Filtering to Specific Dimensions

The raw data endpoint supports filtering to specific values for dimensions by applying key value pairs as a dictionary, where the key is the dimension name and the value is a list of possibilities for that dimension. Using the example above, we could do this in a variety of ways.

Filtering to specific companies (in this case, Party City and Home Depot):

>>> filters = {'section_pk': [617, 205]}
>>> schema, df = dm.get_data_raw(ds, filters=filters)
category panel_sales period_end period_start section_pk
Not specified -0.1139 2017-01-01 2016-10-02 617
Category1 -0.4132 2019-03-31 2019-01-01 205

Filtering to specific dimension values (in this case, "Category1"):

>>> filters = {'category': ['Category1']}
>>> schema, df = dm.get_data_raw(ds, filters=filters)
category panel_sales period_end period_start section_pk
Category1 -0.2233 2018-07-02 2018-04-02 742
Category1 -0.4132 2019-03-31 2019-01-01 205

Combining filters across dimensions (in this case, "Category1" for Ruth’s Hospitality Group):

>>> filters = {'section_pk': [742], 'category': ['Category1']}
>>> schema, df = dm.get_data_raw(ds, filters=filters)
category panel_sales period_end period_start section_pk
Category1 -0.2233 2018-07-02 2018-04-02 742

Aggregating Results on Different Cadences

The raw data endpoint can also take an optional Aggregation object to request data with a time-based aggregation applied.
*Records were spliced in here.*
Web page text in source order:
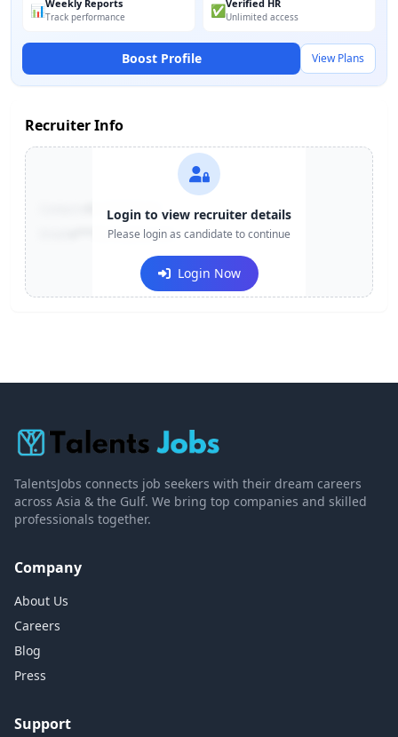
📊Weekly Reports
Track performance ✅Verified HR
Unlimited access
Boost Profile View Plans
Recruiter Info
+91-******123
e***@company.com
Login to view recruiter details
Please login as candidate to continue
Login Now
TalentsJobs connects job seekers with their dream careers
across Asia & the Gulf. We bring top companies and skilled
professionals together.
Company
About Us
Careers
Blog
Press
Support
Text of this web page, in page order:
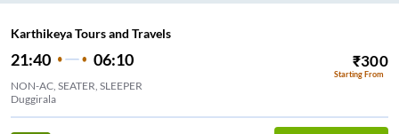
Karthikeya Tours and Travels
21:40 06:10 ₹300
Starting From
NON-AC, SEATER, SLEEPER
Duggirala
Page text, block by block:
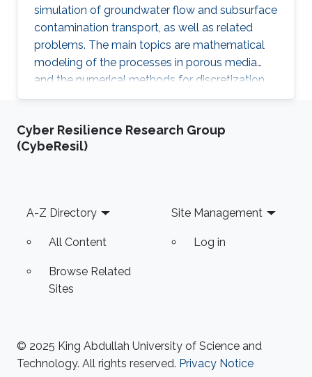
simulation of groundwater flow and subsurface
contamination transport, as well as related
problems. The main topics are mathematical
modeling of the processes in porous media
and the numerical methods for discretization,
solution of the discretized systems and
particular, fractured porous media and partially
saturated aquifers will be concerned.
Cyber Resilience Research Group
(CybeResil)
Footer
A-Z Directory
All Content
Browse Related
Sites
Site Management
Log in
© 2025 King Abdullah University of Science and
Technology. All rights reserved. Privacy Notice
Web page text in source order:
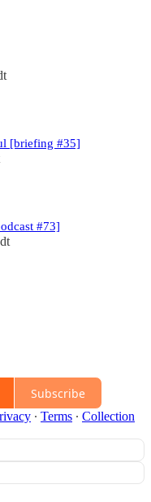
[briefing #35]
#73]
Subscribe
∙ Terms ∙ Collection
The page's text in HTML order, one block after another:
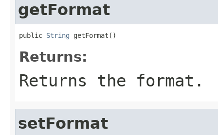
getFormat
public String getFormat()
Returns:
Returns the format.
setFormat
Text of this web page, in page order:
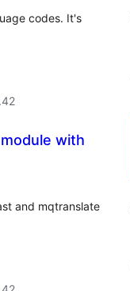
codes. It's
with
and mqtranslate

For example:

from datamonster_api import DataMonster, Aggregation

dm = DataMonster(<key_id>, <secret_key>)

# Get Company for Home Depot
hd = dm.get_company_by_ticker('hd')

# Get our Data Source
ds = dm.get_datasource_by_name('XYZ Data Source')

# Filter to Home Depot data and aggregate by Home Depot's fiscal quarters
filters = {'section_pk': [hd.pk]}
agg = Aggregation(period='fiscalQuarter', company=hd)
dm.get_data_raw(ds, filters=filters, aggregation=agg)
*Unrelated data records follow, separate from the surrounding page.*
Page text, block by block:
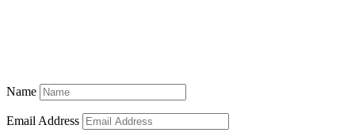
Name
Email Address
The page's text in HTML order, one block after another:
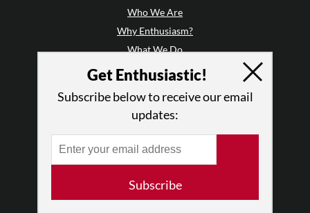
Who We Are
Why Enthusiasm?
What We Do
Press
Partners
RESOURCES
Log In
Terms of Use
Get Enthusiastic!
Subscribe below to receive our email
updates:
Subscribe
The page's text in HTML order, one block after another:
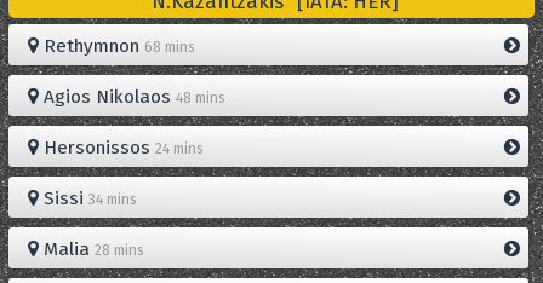
Rethymnon 68 mins
Agios Nikolaos 48 mins
Hersonissos 24 mins
Sissi 34 mins
Malia 28 mins
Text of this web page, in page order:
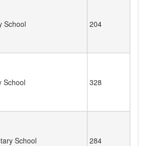
School 204
School 328
School 284
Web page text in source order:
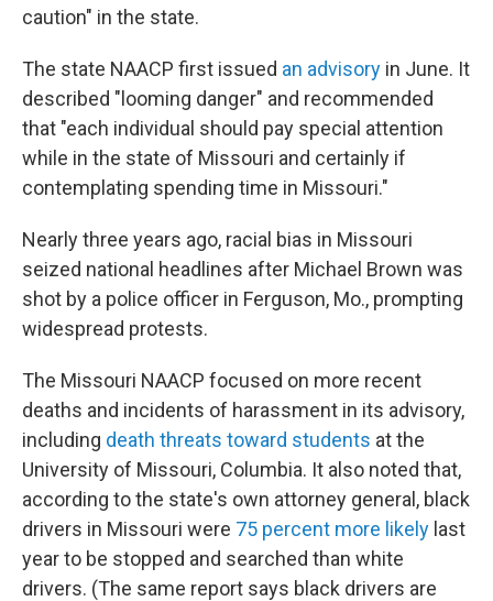
caution" in the state.
The state NAACP first issued an advisory in June. It
described "looming danger" and recommended
that "each individual should pay special attention
while in the state of Missouri and certainly if
contemplating spending time in Missouri."
Nearly three years ago, racial bias in Missouri
seized national headlines after Michael Brown was
shot by a police officer in Ferguson, Mo., prompting
widespread protests.
The Missouri NAACP focused on more recent
deaths and incidents of harassment in its advisory,
including death threats toward students at the
University of Missouri, Columbia. It also noted that,
according to the state's own attorney general, black
drivers in Missouri were 75 percent more likely last
year to be stopped and searched than white
drivers. (The same report says black drivers are
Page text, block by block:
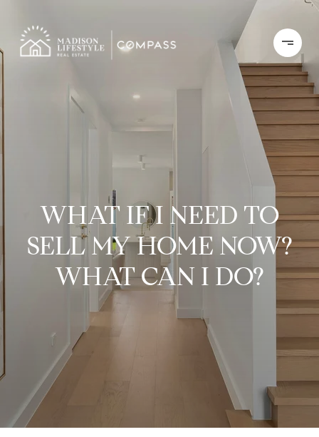
WHAT IF I NEED TO
SELL MY HOME NOW?
WHAT CAN I DO?
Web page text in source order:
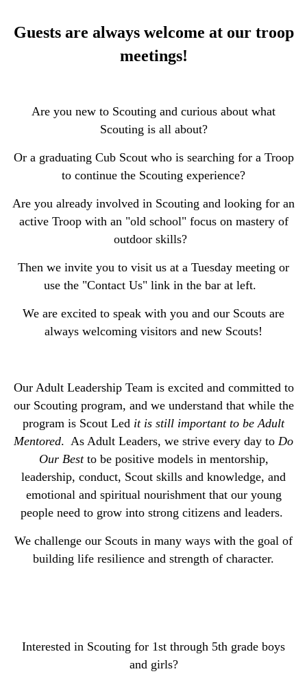
Guests are always welcome at our troop
meetings!
Are you new to Scouting and curious about what
Scouting is all about?
Or a graduating Cub Scout who is searching for a Troop
to continue the Scouting experience?
Are you already involved in Scouting and looking for an
active Troop with an "old school" focus on mastery of
outdoor skills?
Then we invite you to visit us at a Tuesday meeting or
use the "Contact Us" link in the bar at left.
We are excited to speak with you and our Scouts are
always welcoming visitors and new Scouts!
Our Adult Leadership Team is excited and committed to
our Scouting program, and we understand that while the
program is Scout Led it is still important to be Adult
Mentored. As Adult Leaders, we strive every day to Do
Our Bestto be positive models in mentorship,
leadership, conduct, Scout skills and knowledge, and
emotional and spiritual nourishment that our young
people need to grow into strong citizens and leaders.
We challenge our Scouts in many ways with the goal of
building life resilience and strength of character.
Interested in Scouting for 1st through 5th grade boys
and girls?
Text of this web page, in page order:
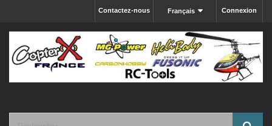
Connexion
Français
Contactez-nous
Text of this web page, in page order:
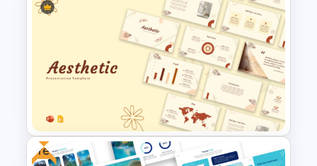
Free Japanese Background
For PowerPoint and Google
Slides Template
Free
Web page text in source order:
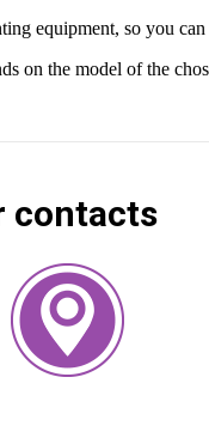
equipment, so you
on the model of the
contacts
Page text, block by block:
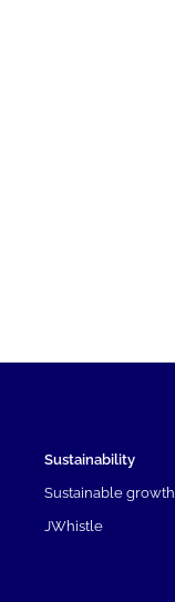
Sustainability
Sustainable growth
JWhistle
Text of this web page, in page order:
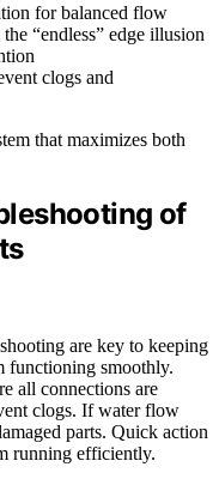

Get Dimensions for Datasource

Assuming dm is a DataMonster object, and given this fake data source and company:

datasource = next(
    dm.get_datasources(query="Fake Data Source")
)
the_gap = dm.get_company_by_ticker("GPS")

this call to get_dimensions_for_datasource:

dimset = dm.get_dimensions_for_datasource(
    datasource,
    filters={
        "section_pk": the_gap.pk,
        "category": "Banana Republic",
    },
)

returns an iterable, dimset, to a collection with just one dimensions dict. Assuming from pprint import pprint, the following loop:

for dim in dimset:
    pprint(dim)

prettyprints the single dimension dict:

{
    "max_date": "2019-06-21",
    "min_date": "2014-01-01",
    "row_count": 1998,
    "split_combination": {
        "category": "Banana Republic",
        "country": "US",
        "section_pk": 707,
    },
}

How to Data Upload

The API is meant to programmatically refresh existing data uploads. The initial upload that specifies the schema must still be uploaded via UI. Currently the API supports the ability to search for data groups one owns, check the processing status, and uploading valid DataFrames to existing data groups.
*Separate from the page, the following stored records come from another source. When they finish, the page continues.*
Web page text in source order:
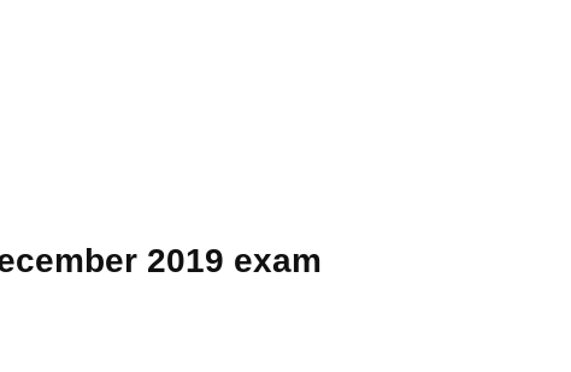
2019 exam
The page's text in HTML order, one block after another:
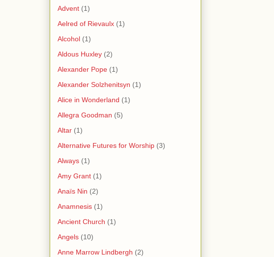
Advent (1)
Aelred of Rievaulx (1)
Alcohol (1)
Aldous Huxley (2)
Alexander Pope (1)
Alexander Solzhenitsyn (1)
Alice in Wonderland (1)
Allegra Goodman (5)
Altar (1)
Alternative Futures for Worship (3)
Always (1)
Amy Grant (1)
Anaïs Nin (2)
Anamnesis (1)
Ancient Church (1)
Angels (10)
Anne Marrow Lindbergh (2)
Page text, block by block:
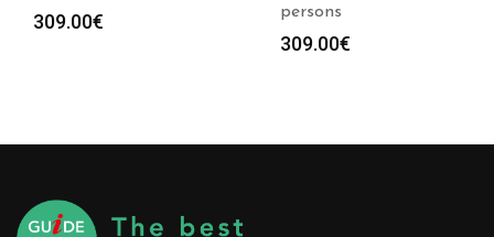
309.00€
persons
309.00€
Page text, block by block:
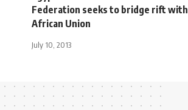
Federation seeks to bridge rift with
African Union
July 10, 2013
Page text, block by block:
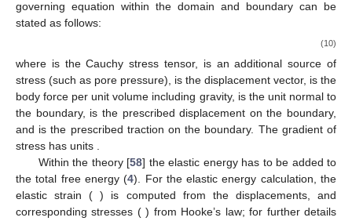
Examples of parameter values for this problem are given by
e.g., Biswas et al. [
. In the
J/m ,J/m andJ/m ,J/m, and J/m,m /(J·s) and intrinsic interface
mobilitym /(J·s), cf. [57]. The diffusion mobilityMgiven by
Equation ( 7) usually relies on diffusion coefficients that are
found experimentally. Values of the diffusion coefficients were
also estimated by MD simulations, seeSection 2. The molar
volume of Ti was taken to be
the relationship betweenL and the grain boundary mobilityto be
.
3.2. Mechanical Loading

for data_group in dm.get_data_groups():
    print(data_group)

Alternatively, one can fetch a data group by its ID and view its status:

dg = dm.get_data_group_by_id(1012)
dg.get_current_status()

To view the columns (and schema) of the data group in order to verify the type of data we wish to re-upload:

dg.columns

To refresh the data, call start_data_refresh with a valid pandas.DataFrame object that matches the schema of the data group.

df = pandas.DataFrame({
    'Start_Date': ['2019-01-01'],
    'end date': ['2019-01-02'],
    'dummy data 1': [1],
    'dummy data_2': [1],
    'Ticker': ['AAP'],
    ...
})
dg.start_data_refresh(df)
dg.get_current_status()

The status of the data group object will change to reflect the latest status

If the schema of dataframe does not match the schema expected by data group, an exception is raised with a useful message.